2026年上半期の牛肉輸入量は高水準で推移し、同時期で過去最高水準となっている。中国商務部は26年6月、豪州産牛肉に対してセーフガード(SG)を発動した
(注1)。同部は同年7月22日、中国向けの最大の供給国であるブラジル産牛肉も26年の割当数量110万6000トンのうち、80%を消化したと発表した。25年の同国産輸入量は、輸入量全体の52%に相当する145万8439トンであった(図)。

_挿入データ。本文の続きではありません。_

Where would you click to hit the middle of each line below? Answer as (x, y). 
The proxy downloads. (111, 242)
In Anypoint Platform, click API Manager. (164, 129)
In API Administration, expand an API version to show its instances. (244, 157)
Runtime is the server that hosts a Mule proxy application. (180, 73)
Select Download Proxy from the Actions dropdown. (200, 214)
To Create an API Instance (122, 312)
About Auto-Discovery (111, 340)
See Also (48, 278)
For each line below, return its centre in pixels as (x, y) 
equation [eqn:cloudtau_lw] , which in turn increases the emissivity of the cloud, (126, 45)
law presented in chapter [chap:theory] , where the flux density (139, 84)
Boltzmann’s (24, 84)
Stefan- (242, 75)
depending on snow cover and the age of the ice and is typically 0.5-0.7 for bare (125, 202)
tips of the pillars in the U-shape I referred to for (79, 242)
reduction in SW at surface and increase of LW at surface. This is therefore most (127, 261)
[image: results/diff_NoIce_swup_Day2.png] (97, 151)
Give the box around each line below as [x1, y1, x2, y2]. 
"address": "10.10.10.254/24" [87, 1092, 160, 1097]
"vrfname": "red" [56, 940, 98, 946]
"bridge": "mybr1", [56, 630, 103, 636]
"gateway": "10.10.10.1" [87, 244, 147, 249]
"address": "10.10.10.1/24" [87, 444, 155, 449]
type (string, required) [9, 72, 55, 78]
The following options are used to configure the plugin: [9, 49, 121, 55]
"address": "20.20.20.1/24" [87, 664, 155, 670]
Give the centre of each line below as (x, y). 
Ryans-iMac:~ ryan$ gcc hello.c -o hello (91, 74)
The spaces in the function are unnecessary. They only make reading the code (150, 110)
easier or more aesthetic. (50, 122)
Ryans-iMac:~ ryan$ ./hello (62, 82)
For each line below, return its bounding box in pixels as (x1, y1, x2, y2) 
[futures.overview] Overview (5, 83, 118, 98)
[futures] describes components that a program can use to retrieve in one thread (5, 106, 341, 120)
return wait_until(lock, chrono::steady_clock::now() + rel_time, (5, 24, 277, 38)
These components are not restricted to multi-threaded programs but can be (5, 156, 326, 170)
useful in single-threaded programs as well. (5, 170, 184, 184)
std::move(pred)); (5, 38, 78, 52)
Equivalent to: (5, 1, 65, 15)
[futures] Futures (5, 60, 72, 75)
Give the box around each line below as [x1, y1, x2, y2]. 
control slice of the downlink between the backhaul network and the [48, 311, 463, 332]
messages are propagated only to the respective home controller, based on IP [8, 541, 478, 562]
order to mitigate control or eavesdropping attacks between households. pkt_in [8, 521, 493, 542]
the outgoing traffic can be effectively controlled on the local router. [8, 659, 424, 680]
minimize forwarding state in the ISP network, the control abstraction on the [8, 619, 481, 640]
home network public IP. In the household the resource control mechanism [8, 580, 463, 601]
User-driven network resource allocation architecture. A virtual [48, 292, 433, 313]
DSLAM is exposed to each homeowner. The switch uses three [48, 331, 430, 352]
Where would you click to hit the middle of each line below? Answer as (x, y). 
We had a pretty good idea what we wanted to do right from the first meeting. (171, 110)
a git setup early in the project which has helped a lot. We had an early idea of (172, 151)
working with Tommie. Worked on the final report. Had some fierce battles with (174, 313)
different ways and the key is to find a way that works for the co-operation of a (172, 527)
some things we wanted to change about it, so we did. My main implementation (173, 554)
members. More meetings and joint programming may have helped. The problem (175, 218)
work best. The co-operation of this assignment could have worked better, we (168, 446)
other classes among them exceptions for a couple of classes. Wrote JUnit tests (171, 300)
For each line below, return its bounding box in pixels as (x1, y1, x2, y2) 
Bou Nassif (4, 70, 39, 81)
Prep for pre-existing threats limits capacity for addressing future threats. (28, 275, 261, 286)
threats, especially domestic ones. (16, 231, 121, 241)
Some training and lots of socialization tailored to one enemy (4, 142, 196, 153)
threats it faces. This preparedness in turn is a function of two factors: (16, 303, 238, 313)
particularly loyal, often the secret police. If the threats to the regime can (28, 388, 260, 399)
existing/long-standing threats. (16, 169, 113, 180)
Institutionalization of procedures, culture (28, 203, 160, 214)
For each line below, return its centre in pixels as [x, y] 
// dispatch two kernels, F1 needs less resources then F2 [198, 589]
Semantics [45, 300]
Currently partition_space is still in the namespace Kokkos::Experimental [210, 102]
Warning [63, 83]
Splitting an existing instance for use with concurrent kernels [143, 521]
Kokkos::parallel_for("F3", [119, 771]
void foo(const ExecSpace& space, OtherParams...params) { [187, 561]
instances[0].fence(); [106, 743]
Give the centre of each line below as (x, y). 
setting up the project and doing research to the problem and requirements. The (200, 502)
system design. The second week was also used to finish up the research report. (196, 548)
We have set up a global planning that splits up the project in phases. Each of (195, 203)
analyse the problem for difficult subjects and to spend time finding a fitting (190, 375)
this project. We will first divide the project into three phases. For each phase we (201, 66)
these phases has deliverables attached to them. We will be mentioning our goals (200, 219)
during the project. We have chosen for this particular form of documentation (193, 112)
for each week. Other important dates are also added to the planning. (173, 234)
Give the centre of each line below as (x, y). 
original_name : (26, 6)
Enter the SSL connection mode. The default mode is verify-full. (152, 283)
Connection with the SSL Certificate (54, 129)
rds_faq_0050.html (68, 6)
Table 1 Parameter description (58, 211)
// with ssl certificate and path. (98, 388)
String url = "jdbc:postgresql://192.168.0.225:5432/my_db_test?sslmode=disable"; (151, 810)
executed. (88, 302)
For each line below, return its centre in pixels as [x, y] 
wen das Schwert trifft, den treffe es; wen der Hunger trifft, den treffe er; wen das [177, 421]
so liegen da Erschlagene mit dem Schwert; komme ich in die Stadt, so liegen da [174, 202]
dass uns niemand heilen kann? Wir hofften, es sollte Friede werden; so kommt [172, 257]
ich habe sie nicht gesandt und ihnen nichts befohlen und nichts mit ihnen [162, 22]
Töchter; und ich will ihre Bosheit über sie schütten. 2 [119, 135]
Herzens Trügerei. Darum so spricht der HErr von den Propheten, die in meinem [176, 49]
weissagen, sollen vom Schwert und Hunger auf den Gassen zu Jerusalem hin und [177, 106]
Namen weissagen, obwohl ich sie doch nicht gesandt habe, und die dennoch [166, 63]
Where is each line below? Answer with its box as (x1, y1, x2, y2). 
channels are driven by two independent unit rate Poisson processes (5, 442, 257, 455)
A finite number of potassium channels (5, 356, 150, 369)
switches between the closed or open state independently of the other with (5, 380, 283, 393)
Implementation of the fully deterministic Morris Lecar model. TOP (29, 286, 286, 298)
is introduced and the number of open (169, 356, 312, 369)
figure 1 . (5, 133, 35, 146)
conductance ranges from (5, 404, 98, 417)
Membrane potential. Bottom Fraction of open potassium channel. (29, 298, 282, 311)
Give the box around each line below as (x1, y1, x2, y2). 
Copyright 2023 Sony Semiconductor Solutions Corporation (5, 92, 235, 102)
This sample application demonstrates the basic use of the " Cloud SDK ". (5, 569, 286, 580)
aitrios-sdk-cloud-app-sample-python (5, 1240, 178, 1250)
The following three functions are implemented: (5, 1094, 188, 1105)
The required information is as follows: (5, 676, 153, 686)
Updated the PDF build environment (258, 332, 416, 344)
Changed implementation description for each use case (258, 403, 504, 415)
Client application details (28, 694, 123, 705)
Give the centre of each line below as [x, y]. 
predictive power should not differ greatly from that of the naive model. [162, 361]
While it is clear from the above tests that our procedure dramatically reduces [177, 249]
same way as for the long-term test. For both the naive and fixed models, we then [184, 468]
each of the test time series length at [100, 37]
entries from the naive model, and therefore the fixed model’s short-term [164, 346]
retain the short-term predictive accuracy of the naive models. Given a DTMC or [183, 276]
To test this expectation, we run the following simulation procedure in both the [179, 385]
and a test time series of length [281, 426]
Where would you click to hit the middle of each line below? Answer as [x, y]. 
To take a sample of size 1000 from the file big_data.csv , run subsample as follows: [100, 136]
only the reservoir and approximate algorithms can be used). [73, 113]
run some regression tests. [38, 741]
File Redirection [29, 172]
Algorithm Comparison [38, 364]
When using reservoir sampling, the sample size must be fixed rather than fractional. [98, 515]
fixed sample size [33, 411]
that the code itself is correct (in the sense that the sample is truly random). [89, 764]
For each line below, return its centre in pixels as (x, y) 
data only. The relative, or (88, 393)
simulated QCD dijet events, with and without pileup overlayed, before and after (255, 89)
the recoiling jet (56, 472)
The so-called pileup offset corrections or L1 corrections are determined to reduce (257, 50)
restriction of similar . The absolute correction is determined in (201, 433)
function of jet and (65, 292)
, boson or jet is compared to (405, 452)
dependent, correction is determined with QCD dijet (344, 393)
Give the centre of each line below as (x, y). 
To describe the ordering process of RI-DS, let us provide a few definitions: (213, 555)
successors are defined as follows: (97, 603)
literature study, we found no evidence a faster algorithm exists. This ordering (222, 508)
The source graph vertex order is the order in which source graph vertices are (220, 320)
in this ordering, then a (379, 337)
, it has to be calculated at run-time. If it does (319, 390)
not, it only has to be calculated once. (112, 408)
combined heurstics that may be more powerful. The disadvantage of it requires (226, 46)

中国政府による輸入管理強化を背景に、市場では主要輸入先の輸入割当枠消化が急速に進んだためとされ
(注2)、下半期以降の供給構造変化への警戒感が強まっている。
両国の中国牛肉市場における存在感は大きい。ブラジル産牛肉は価格優位性と安定した供給力を背景に、手ごろな価格帯の冷凍牛肉として、国内のスーパーマーケットや外食産業の中級消費市場で重要な位置を占めている。一方、豪州産牛肉は高価格帯の商品を中心に一定の市場を形成している。
(注1)2026年6月19日に中国政府は豪州産牛肉に対しSGを発動。詳細は海外情報「中国、豪州産牛肉に対しセーフガードを発動(豪州)」をご参照ください。
(注2)中国語で「配額搶走」、輸入枠先取り競争を意味する。国内の輸入企業が関税割当制度に基づき、前倒しで集中的に輸入契約や調達を行った動きであり、業界で広くみられた現象を指す。